EXERCISE DETAILS - Every entry that follows is to be duplicated exactly.

(Collection entries)
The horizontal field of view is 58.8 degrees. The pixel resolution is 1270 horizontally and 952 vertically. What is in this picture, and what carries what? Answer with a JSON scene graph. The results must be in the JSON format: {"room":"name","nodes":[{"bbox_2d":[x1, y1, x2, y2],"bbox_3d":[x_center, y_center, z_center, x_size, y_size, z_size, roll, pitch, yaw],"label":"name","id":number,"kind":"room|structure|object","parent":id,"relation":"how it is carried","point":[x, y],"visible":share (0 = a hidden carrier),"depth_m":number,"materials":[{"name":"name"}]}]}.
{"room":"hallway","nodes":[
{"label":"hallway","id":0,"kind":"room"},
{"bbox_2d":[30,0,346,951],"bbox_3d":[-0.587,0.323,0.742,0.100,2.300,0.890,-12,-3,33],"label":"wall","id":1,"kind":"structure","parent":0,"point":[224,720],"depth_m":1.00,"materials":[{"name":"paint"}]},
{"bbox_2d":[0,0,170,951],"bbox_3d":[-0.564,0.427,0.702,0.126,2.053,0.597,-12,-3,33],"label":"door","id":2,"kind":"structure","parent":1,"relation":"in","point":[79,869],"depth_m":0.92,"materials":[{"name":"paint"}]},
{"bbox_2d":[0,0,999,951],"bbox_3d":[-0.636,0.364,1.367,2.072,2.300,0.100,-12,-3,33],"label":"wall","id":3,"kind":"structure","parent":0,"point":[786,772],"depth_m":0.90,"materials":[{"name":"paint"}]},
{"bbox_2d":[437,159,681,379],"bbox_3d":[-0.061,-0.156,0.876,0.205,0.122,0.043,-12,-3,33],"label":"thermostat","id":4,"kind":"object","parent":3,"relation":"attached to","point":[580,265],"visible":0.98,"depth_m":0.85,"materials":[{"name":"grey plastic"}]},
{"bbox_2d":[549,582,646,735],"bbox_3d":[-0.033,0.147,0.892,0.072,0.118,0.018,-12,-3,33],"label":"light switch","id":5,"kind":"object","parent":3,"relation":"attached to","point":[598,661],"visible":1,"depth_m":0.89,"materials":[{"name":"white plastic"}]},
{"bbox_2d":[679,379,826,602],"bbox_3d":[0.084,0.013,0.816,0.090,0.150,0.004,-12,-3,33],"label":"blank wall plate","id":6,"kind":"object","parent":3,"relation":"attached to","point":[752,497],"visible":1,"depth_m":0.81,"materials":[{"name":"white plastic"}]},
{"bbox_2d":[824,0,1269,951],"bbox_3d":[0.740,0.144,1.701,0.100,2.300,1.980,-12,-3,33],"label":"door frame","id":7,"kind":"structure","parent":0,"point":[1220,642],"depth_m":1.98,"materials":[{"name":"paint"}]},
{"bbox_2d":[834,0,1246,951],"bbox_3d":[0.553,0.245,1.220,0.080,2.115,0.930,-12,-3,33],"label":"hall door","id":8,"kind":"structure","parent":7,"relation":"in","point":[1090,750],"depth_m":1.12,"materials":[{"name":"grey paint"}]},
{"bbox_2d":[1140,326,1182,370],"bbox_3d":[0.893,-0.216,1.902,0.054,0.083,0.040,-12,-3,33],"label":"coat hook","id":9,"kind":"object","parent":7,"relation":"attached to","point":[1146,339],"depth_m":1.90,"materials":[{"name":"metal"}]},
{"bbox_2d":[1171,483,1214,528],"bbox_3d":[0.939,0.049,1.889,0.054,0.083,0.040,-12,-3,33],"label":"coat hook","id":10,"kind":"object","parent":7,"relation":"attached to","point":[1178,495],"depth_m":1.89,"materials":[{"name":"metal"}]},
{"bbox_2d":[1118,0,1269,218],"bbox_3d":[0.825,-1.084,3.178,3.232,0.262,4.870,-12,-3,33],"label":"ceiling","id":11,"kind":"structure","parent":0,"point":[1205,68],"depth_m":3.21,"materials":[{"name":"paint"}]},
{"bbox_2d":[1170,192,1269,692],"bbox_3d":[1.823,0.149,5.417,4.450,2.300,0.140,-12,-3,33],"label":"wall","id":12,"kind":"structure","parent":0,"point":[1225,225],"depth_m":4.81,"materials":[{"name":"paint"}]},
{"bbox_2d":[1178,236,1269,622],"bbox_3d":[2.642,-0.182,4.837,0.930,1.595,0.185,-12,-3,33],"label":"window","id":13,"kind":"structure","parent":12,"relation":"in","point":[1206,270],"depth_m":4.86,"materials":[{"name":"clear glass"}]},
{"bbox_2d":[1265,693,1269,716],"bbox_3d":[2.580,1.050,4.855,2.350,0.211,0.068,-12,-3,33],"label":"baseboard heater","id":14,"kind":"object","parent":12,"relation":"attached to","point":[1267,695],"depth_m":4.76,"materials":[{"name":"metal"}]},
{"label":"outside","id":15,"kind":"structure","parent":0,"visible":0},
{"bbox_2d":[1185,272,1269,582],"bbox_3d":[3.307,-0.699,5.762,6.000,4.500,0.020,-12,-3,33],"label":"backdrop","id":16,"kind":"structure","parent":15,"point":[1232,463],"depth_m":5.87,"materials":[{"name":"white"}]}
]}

SOLUTION -
The horizontal field of view is 58.8 degrees. The pixel resolution is 1270 horizontally and 952 vertically. What is in this picture, and what carries what? Answer with a JSON scene graph. The results must be in the JSON format: {"room":"name","nodes":[{"bbox_2d":[x1, y1, x2, y2],"bbox_3d":[x_center, y_center, z_center, x_size, y_size, z_size, roll, pitch, yaw],"label":"name","id":number,"kind":"room|structure|object","parent":id,"relation":"how it is carried","point":[x, y],"visible":share (0 = a hidden carrier),"depth_m":number,"materials":[{"name":"name"}]}]}.
{"room":"hallway","nodes":[
{"label":"hallway","id":0,"kind":"room"},
{"bbox_2d":[30,0,346,951],"bbox_3d":[-0.587,0.323,0.742,0.100,2.300,0.890,-12,-3,33],"label":"wall","id":1,"kind":"structure","parent":0,"point":[224,720],"depth_m":1.00,"materials":[{"name":"paint"}]},
{"bbox_2d":[0,0,170,951],"bbox_3d":[-0.564,0.427,0.702,0.126,2.053,0.597,-12,-3,33],"label":"door","id":2,"kind":"structure","parent":1,"relation":"in","point":[79,869],"depth_m":0.92,"materials":[{"name":"paint"}]},
{"bbox_2d":[0,0,999,951],"bbox_3d":[-0.636,0.364,1.367,2.072,2.300,0.100,-12,-3,33],"label":"wall","id":3,"kind":"structure","parent":0,"point":[786,772],"depth_m":0.90,"materials":[{"name":"paint"}]},
{"bbox_2d":[437,159,681,379],"bbox_3d":[-0.061,-0.156,0.876,0.205,0.122,0.043,-12,-3,33],"label":"thermostat","id":4,"kind":"object","parent":3,"relation":"attached to","point":[580,265],"visible":0.98,"depth_m":0.85,"materials":[{"name":"grey plastic"}]},
{"bbox_2d":[549,582,646,735],"bbox_3d":[-0.033,0.147,0.892,0.072,0.118,0.018,-12,-3,33],"label":"light switch","id":5,"kind":"object","parent":3,"relation":"attached to","point":[598,661],"visible":1,"depth_m":0.89,"materials":[{"name":"white plastic"}]},
{"bbox_2d":[679,379,826,602],"bbox_3d":[0.084,0.013,0.816,0.090,0.150,0.004,-12,-3,33],"label":"blank wall plate","id":6,"kind":"object","parent":3,"relation":"attached to","point":[752,497],"visible":1,"depth_m":0.81,"materials":[{"name":"white plastic"}]},
{"bbox_2d":[824,0,1269,951],"bbox_3d":[0.740,0.144,1.701,0.100,2.300,1.980,-12,-3,33],"label":"door frame","id":7,"kind":"structure","parent":0,"point":[1220,642],"depth_m":1.98,"materials":[{"name":"paint"}]},
{"bbox_2d":[834,0,1246,951],"bbox_3d":[0.553,0.245,1.220,0.080,2.115,0.930,-12,-3,33],"label":"hall door","id":8,"kind":"structure","parent":7,"relation":"in","point":[1090,750],"depth_m":1.12,"materials":[{"name":"grey paint"}]},
{"bbox_2d":[1140,326,1182,370],"bbox_3d":[0.893,-0.216,1.902,0.054,0.083,0.040,-12,-3,33],"label":"coat hook","id":9,"kind":"object","parent":7,"relation":"attached to","point":[1146,339],"depth_m":1.90,"materials":[{"name":"metal"}]},
{"bbox_2d":[1171,483,1214,528],"bbox_3d":[0.939,0.049,1.889,0.054,0.083,0.040,-12,-3,33],"label":"coat hook","id":10,"kind":"object","parent":7,"relation":"attached to","point":[1178,495],"depth_m":1.89,"materials":[{"name":"metal"}]},
{"bbox_2d":[1118,0,1269,218],"bbox_3d":[0.825,-1.084,3.178,3.232,0.262,4.870,-12,-3,33],"label":"ceiling","id":11,"kind":"structure","parent":0,"point":[1205,68],"depth_m":3.21,"materials":[{"name":"paint"}]},
{"bbox_2d":[1170,192,1269,692],"bbox_3d":[1.823,0.149,5.417,4.450,2.300,0.140,-12,-3,33],"label":"wall","id":12,"kind":"structure","parent":0,"point":[1225,225],"depth_m":4.81,"materials":[{"name":"paint"}]},
{"bbox_2d":[1178,236,1269,622],"bbox_3d":[2.642,-0.182,4.837,0.930,1.595,0.185,-12,-3,33],"label":"window","id":13,"kind":"structure","parent":12,"relation":"in","point":[1206,270],"depth_m":4.86,"materials":[{"name":"clear glass"}]},
{"bbox_2d":[1265,693,1269,716],"bbox_3d":[2.580,1.050,4.855,2.350,0.211,0.068,-12,-3,33],"label":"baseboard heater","id":14,"kind":"object","parent":12,"relation":"attached to","point":[1267,695],"depth_m":4.76,"materials":[{"name":"metal"}]},
{"label":"outside","id":15,"kind":"structure","parent":0,"visible":0},
{"bbox_2d":[1185,272,1269,582],"bbox_3d":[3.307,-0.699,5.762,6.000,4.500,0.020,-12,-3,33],"label":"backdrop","id":16,"kind":"structure","parent":15,"point":[1232,463],"depth_m":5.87,"materials":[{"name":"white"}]}
]}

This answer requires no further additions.